In this case, actually, about what change it is possible to speak? Spouses already practically began to live in itself as if neighbors in a communal flat. Whether fearing divorce procedures, whether being afraid to remain alone, whether for the ridiculous reason “for the sake of children“, whether without wishing to be divided the acquired property, whether by a habit - but they do not wish to get divorced, preferring to keep the matrimonial relations only on paper: sometimes without recognizing that became strangers, and sometimes and just without noticing it. And how it is possible to reproach the husband that he is not loyal to the actual flatmate? It has the life, the women - can be, he the first understood and allowed that, as the wife can have men because really for a long time everyone exists in itself.

it is senseless to p to accuse Of the incident both the husband, and the wife: not fault and besides trouble both that at them became over time less a common ground. Throughout life people change, become others of their desire, requirement, tastes and habits. And if spouses do not want or cannot monitor these psychological changes in each other, then just and their soobshchnost - everything that connected them including in the intimate plan is lost over time.
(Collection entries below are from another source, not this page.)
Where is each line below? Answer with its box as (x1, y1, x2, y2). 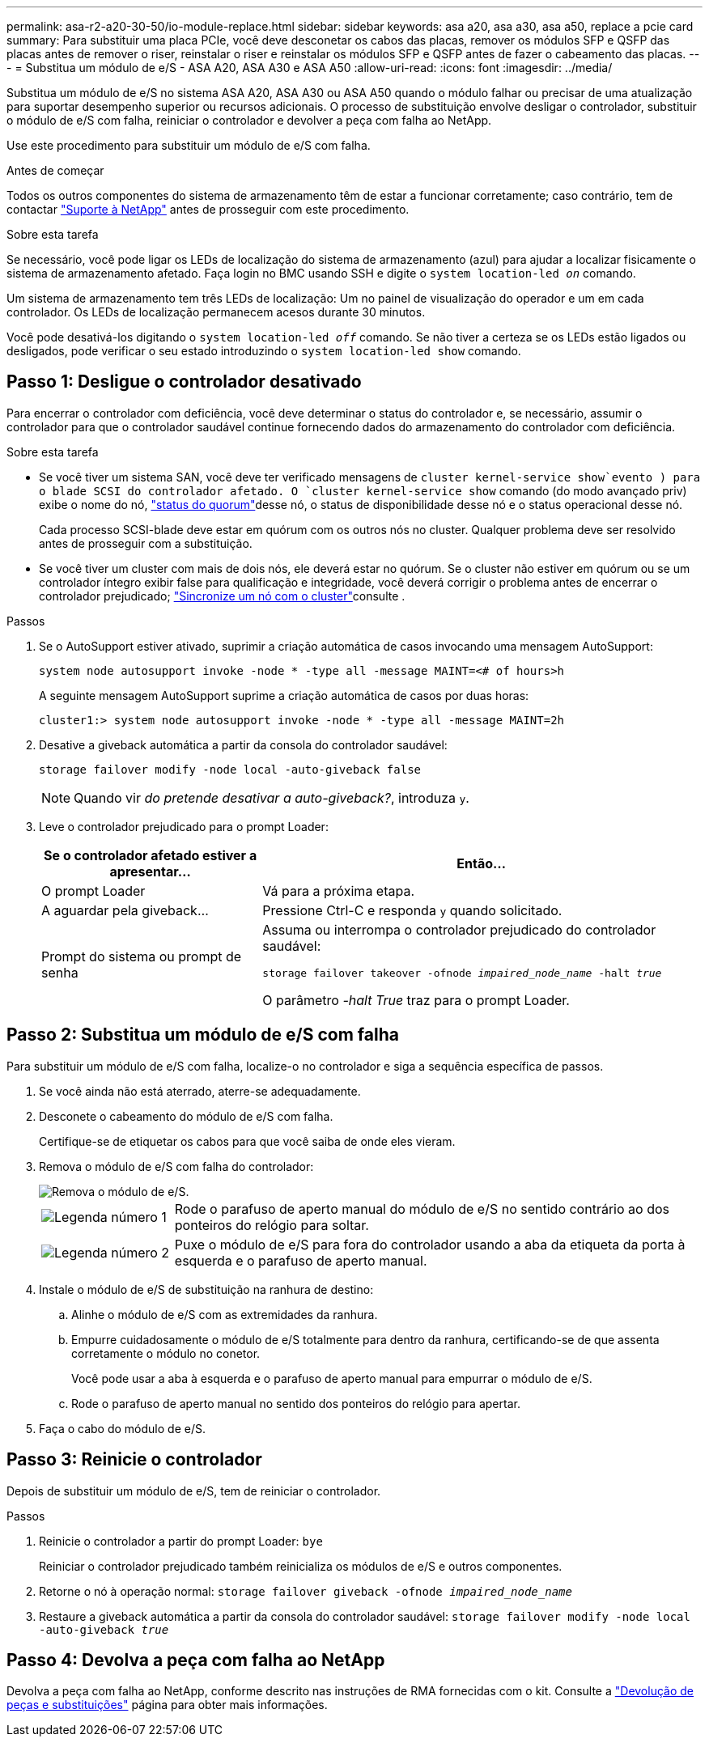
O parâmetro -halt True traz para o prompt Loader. (262, 991, 570, 1008)
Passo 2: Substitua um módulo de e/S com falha (6, 1024, 399, 1045)
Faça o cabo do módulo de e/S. (39, 1421, 206, 1436)
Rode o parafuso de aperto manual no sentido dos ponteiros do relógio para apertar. (71, 1396, 520, 1410)
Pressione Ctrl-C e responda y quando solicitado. (262, 901, 563, 918)
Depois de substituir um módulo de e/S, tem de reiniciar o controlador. (6, 1483, 381, 1498)
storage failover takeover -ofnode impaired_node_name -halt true (262, 966, 662, 979)
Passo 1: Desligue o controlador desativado (6, 371, 362, 392)
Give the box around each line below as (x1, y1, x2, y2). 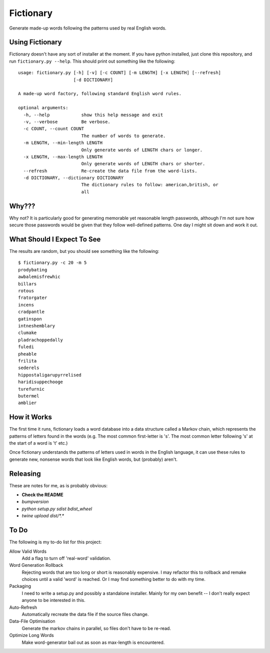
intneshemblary (18, 323, 55, 329)
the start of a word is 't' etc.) (9, 440, 68, 446)
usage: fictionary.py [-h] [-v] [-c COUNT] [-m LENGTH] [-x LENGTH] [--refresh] (18, 70, 221, 76)
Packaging (9, 583, 31, 589)
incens (18, 302, 34, 307)
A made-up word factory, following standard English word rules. (18, 91, 182, 97)
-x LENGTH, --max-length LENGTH (23, 154, 102, 160)
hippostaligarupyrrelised (18, 372, 82, 378)
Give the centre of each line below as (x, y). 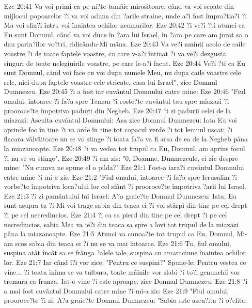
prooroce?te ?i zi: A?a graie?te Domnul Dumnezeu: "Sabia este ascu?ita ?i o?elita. (126, 300)
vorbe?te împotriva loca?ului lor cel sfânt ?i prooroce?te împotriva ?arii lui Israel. (125, 186)
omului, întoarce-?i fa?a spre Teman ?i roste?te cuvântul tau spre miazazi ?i (117, 100)
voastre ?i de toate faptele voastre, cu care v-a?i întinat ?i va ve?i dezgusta (115, 53)
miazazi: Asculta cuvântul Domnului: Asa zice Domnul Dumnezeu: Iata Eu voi (120, 120)
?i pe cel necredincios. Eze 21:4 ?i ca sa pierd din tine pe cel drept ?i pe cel (116, 215)
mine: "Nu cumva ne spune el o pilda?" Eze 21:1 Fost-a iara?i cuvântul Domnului (124, 167)
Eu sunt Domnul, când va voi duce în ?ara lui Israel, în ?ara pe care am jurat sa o (126, 34)
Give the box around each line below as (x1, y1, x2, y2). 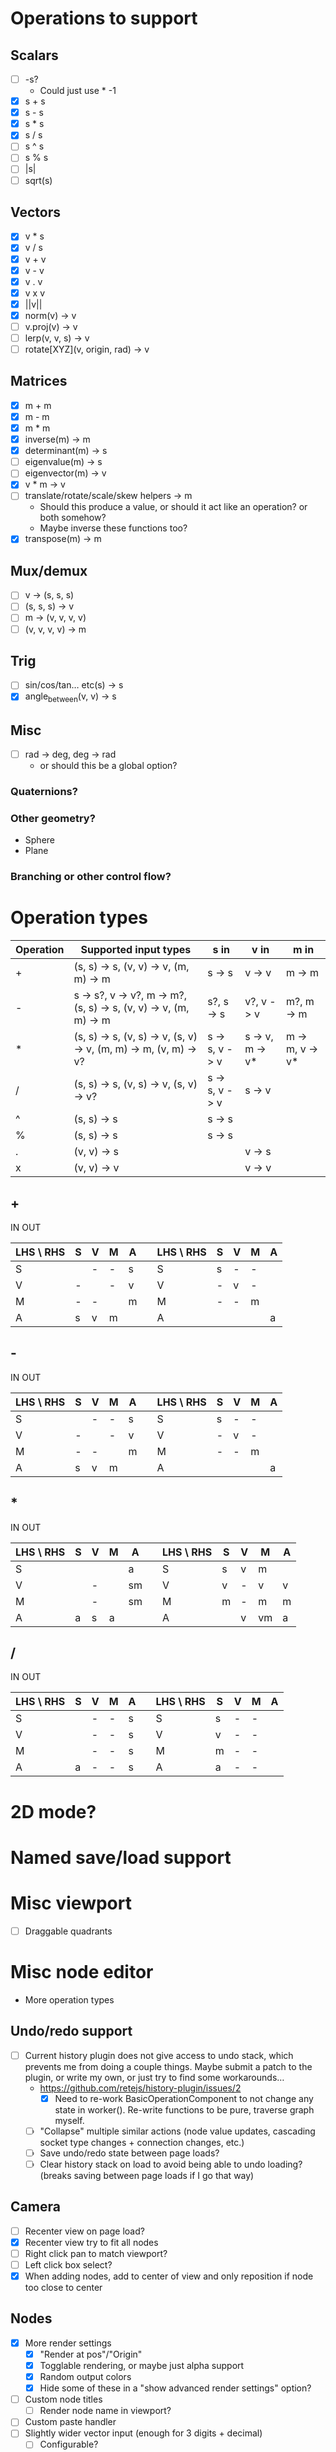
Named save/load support (10, 1846, 232, 1869)
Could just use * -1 (39, 85, 117, 97)
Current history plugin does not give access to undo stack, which (24, 2049, 294, 2061)
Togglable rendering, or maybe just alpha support (39, 2359, 245, 2371)
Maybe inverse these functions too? (39, 522, 188, 534)
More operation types (24, 1993, 115, 2006)
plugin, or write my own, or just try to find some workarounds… (24, 2071, 285, 2083)
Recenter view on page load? (24, 2225, 145, 2237)
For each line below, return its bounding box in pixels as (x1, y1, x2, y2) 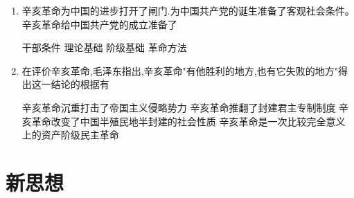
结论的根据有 (51, 77, 109, 91)
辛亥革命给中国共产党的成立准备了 (21, 17, 177, 31)
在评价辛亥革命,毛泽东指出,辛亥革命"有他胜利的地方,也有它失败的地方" (21, 63, 338, 78)
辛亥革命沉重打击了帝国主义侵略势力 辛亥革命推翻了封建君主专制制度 (21, 100, 336, 114)
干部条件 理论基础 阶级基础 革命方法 (21, 40, 187, 55)
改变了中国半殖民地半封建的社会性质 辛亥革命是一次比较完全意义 (51, 114, 346, 128)
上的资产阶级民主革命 (21, 127, 119, 142)
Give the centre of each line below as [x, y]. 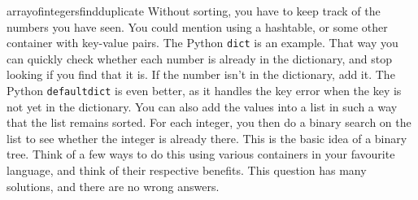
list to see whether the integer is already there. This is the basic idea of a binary [207, 138]
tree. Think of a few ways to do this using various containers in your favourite [201, 154]
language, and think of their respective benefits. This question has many [187, 170]
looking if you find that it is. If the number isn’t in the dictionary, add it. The [201, 74]
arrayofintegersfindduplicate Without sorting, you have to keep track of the [194, 11]
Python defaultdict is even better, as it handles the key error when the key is [204, 91]
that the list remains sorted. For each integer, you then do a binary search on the [209, 122]
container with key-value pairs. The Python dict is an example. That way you [202, 43]
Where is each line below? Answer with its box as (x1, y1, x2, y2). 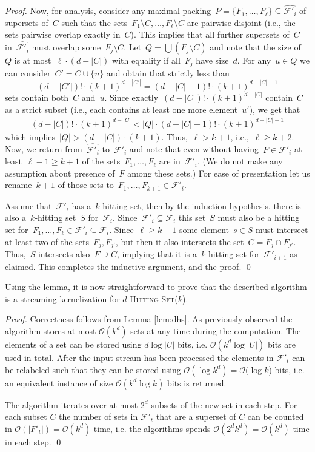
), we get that (249, 103, 300, 115)
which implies (5, 130, 55, 143)
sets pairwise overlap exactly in (5, 28, 121, 41)
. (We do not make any (197, 155, 283, 167)
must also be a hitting (217, 211, 300, 224)
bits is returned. (167, 376, 227, 389)
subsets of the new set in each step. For (151, 398, 297, 411)
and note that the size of (210, 41, 301, 53)
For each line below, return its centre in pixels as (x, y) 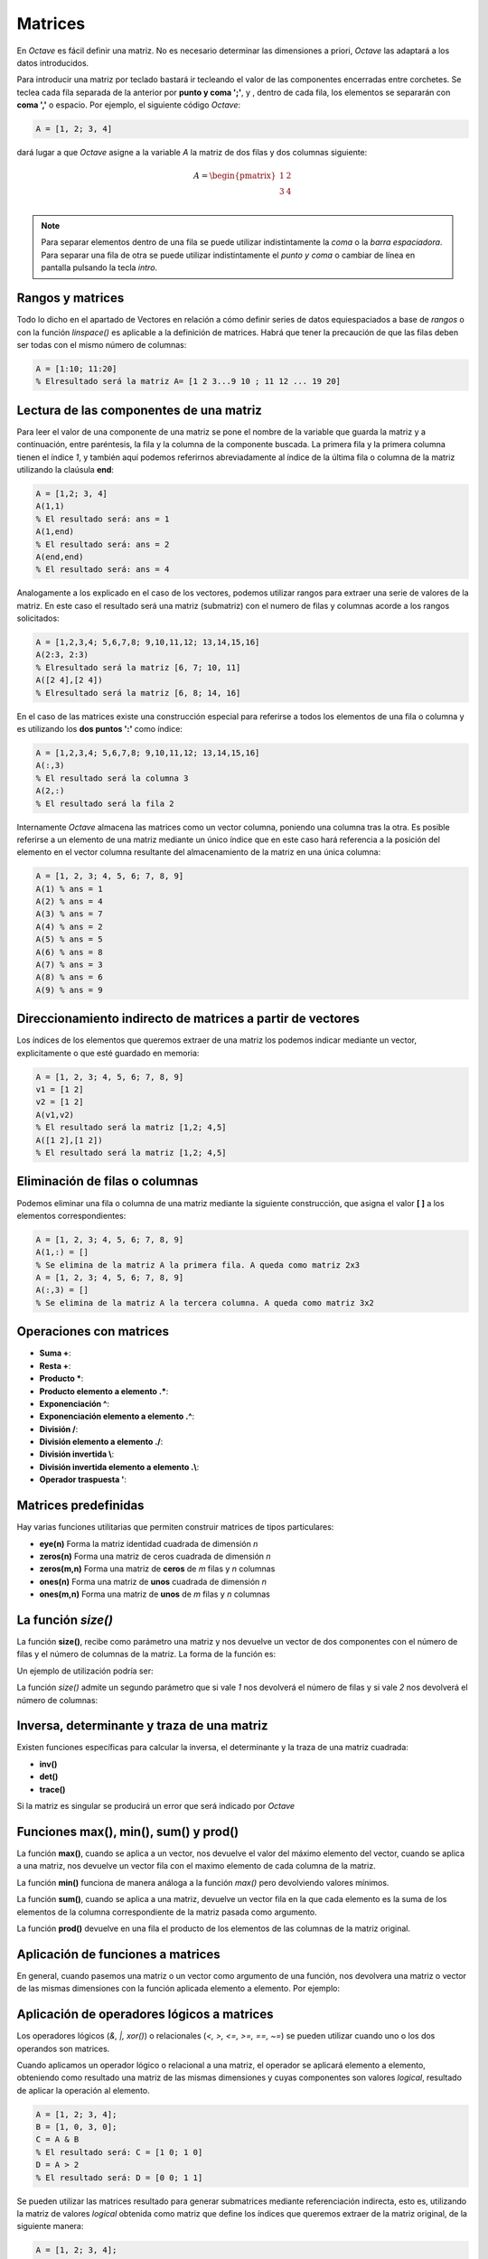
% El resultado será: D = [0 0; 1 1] (119, 2177)
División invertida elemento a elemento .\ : (119, 1467)
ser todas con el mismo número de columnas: (102, 344)
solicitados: (38, 618)
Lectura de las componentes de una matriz (139, 410)
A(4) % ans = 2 (69, 927)
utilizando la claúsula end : (66, 469)
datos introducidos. (53, 62)
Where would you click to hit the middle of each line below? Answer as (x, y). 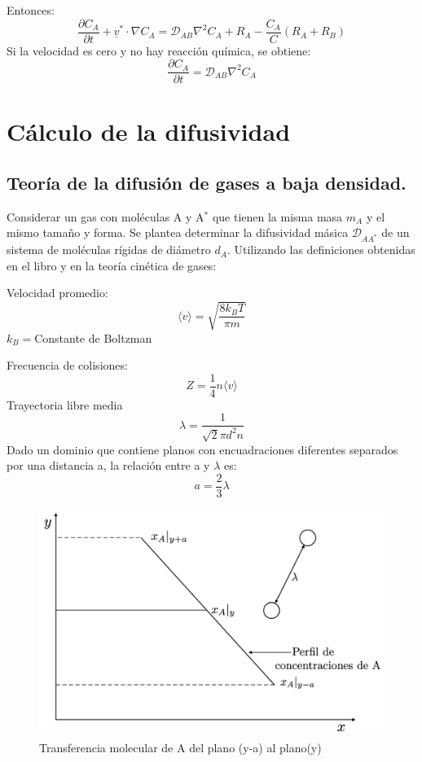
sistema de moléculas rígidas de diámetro (109, 250)
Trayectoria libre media (65, 404)
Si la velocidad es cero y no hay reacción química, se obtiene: (159, 50)
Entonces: (31, 10)
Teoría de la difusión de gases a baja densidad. (207, 183)
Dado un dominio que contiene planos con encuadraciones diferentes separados (202, 449)
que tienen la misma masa (277, 216)
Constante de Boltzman (93, 337)
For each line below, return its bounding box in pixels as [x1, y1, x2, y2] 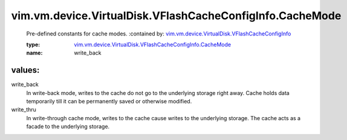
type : [26, 41, 41, 48]
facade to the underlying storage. [26, 123, 110, 130]
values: [11, 65, 40, 75]
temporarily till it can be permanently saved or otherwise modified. [26, 98, 192, 105]
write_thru [11, 106, 36, 114]
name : [26, 49, 43, 56]
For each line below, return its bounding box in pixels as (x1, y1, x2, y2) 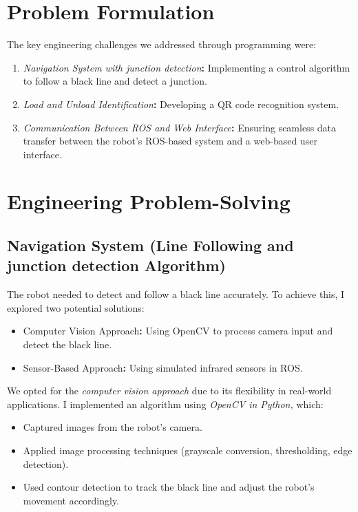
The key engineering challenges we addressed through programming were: (7, 37, 317, 52)
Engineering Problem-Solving (7, 187, 291, 215)
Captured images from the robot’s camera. (23, 420, 202, 434)
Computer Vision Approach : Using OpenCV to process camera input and (23, 323, 333, 338)
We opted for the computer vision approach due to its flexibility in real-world (7, 383, 332, 398)
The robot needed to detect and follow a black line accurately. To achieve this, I (7, 287, 345, 301)
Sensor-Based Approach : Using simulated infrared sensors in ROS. (23, 360, 303, 374)
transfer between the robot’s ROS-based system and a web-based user (23, 134, 317, 148)
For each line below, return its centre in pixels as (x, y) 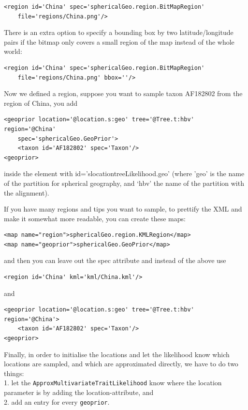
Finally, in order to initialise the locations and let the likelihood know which (117, 354)
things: (14, 373)
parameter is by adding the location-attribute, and (79, 392)
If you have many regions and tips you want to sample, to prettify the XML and (123, 209)
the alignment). (27, 192)
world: (13, 51)
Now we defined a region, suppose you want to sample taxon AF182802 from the (123, 93)
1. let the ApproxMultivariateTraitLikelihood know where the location (113, 383)
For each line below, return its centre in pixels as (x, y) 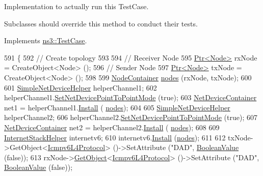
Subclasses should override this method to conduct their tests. (101, 23)
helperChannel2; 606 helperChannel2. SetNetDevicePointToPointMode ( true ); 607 (131, 117)
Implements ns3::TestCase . (46, 40)
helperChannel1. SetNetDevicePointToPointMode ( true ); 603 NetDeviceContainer (130, 97)
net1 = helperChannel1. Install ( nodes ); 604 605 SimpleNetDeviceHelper (117, 107)
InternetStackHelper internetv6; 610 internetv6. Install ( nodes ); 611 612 (115, 137)
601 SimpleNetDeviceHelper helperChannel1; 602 (81, 87)
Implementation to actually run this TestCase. (76, 6)
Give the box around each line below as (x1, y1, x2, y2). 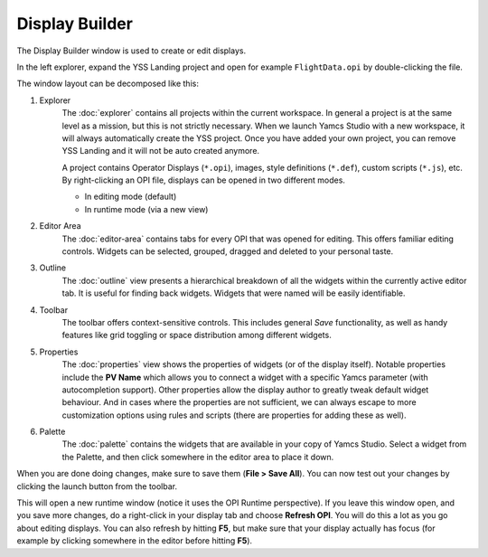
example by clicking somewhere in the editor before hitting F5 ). (16, 535, 253, 546)
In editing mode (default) (84, 191, 177, 203)
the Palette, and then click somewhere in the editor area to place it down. (61, 451, 334, 462)
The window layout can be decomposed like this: (16, 78, 199, 90)
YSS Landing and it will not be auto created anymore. (61, 146, 260, 156)
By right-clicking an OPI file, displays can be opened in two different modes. (61, 175, 345, 185)
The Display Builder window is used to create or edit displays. (16, 45, 247, 56)
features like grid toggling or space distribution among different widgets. (61, 330, 332, 341)
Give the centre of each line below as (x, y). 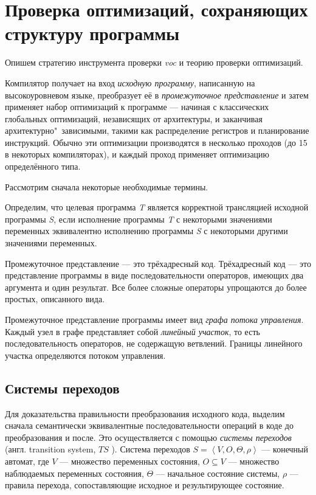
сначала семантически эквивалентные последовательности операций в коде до (149, 425)
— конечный (285, 449)
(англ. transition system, (50, 449)
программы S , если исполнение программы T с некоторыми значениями (139, 219)
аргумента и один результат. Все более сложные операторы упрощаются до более (156, 287)
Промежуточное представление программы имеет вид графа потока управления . (154, 319)
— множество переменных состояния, (130, 461)
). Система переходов (151, 449)
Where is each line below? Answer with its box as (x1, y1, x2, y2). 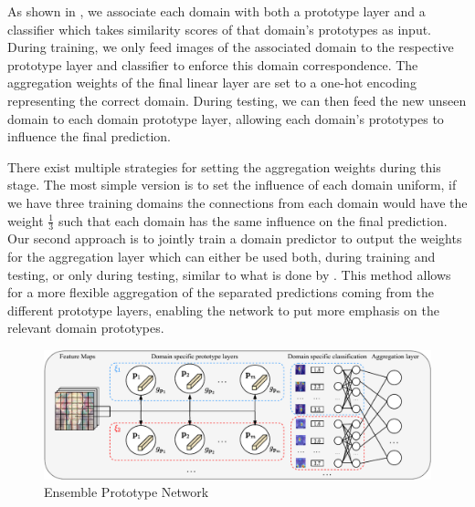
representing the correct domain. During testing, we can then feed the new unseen (7, 90, 467, 109)
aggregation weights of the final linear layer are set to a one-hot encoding (7, 73, 417, 92)
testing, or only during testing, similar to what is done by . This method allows (7, 264, 451, 284)
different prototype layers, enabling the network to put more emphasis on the (7, 300, 439, 319)
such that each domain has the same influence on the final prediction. (58, 211, 448, 230)
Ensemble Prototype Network (44, 482, 209, 502)
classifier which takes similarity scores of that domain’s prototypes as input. (7, 19, 432, 38)
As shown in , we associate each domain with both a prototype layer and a (7, 2, 426, 20)
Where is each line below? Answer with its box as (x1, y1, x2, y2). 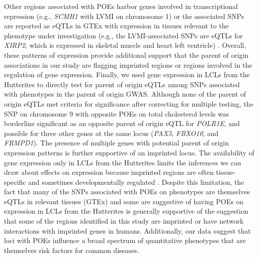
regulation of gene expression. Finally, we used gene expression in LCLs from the (4, 69, 250, 80)
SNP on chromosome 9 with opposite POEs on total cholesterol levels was (4, 108, 229, 119)
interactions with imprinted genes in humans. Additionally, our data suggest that (4, 225, 251, 236)
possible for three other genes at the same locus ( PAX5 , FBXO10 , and (4, 128, 219, 138)
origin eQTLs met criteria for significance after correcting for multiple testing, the (4, 98, 254, 109)
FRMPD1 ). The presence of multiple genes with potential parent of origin (4, 137, 229, 148)
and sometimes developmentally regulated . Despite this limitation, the (28, 176, 244, 187)
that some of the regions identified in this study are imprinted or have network (4, 216, 244, 226)
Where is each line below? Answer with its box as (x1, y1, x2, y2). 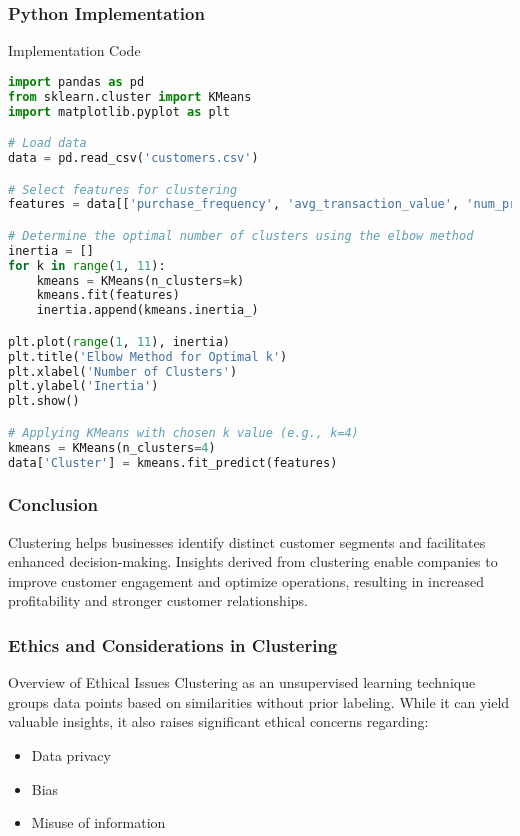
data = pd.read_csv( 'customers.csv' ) (8, 150, 259, 165)
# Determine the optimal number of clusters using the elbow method (8, 228, 474, 243)
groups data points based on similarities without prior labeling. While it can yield (8, 691, 510, 712)
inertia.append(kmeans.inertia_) (36, 303, 259, 318)
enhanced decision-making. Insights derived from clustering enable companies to (8, 551, 498, 572)
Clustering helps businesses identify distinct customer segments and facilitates (8, 531, 486, 552)
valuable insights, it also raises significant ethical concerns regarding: (8, 711, 429, 732)
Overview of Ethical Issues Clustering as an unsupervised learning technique (8, 672, 476, 693)

And the change happening as a result most often is based on love and affection of the husband for other woman: but in this case not because it “it is abstract better“ wives but because it to it not others, she understands and accepts it, he feels mutual understanding and reaches for such understanding.

at the end usually readers wait for the answer from

to the main issue: what to do?

If you do not want

in your marriage of changes, be not limited to popular councils from the journal headings “That the Husband Did Not Change“. Because all husbands, as well as all wives, very different, and concrete answers to a question, “what attracts to change“ your spouse, alas, it is impossible to find in popularly - a journal heading. Here it is necessary to study a situation, to analyze, and it is possible which - where to accept a certain sort “preventive measures“ in that direction which will save your concrete family center from changes.

A if you for any of several reasons found out that you became the direct participant of “a love triangle“, first of all try not to accept (and not to carry out) hasty decisions. Those emotional reactions which gives your unconscious at once, - not always the most adequate: especially if the situation was for you unexpected. Emotional decisions and categorical conclusions practically never lead to effective permission of a problem situation. By the way, to look for guilty of change - not a productivny decision. Much more productively - to understand: what specifically occurred as now personally to you with the smallest losses to get out of this triangle, and the most important - where to leave.

Me is often asked whether I can as the psychotherapist to help with the solution of problems of this sort? Certainly, - but if the client or the client is ready to work in cooperation with me on the analysis of own situation, to understand what from where undertook and how to get out of this situation, and besides - where to leave? Because I can as the consultant to help to understand all this and to give the client various information on this or that perspective including about his own unconscious; but to change a situation - let and with my essential support and the help - only you can, and total to accept the decision only to you.

Sometimes both spouses after the same situation of change address me, with the order “Help us to keep our relations“. Here I will correct at once what to keep those, the last relations which for one reason or another led to change - probably all - is senseless. Here it will be required to help spouses to construct the new relations on other principles rather, - for what, by the way, often it is necessary to begin work with both separately, and then already if necessary to connect family psychotherapy or still some others, methods, effective for the solution of your problem. Yes, it is a way difficult, but if both have a desire to remain together, the probability - no is high, not to reanimate the last relations, and to establish a new, happy family: sometimes with the same person.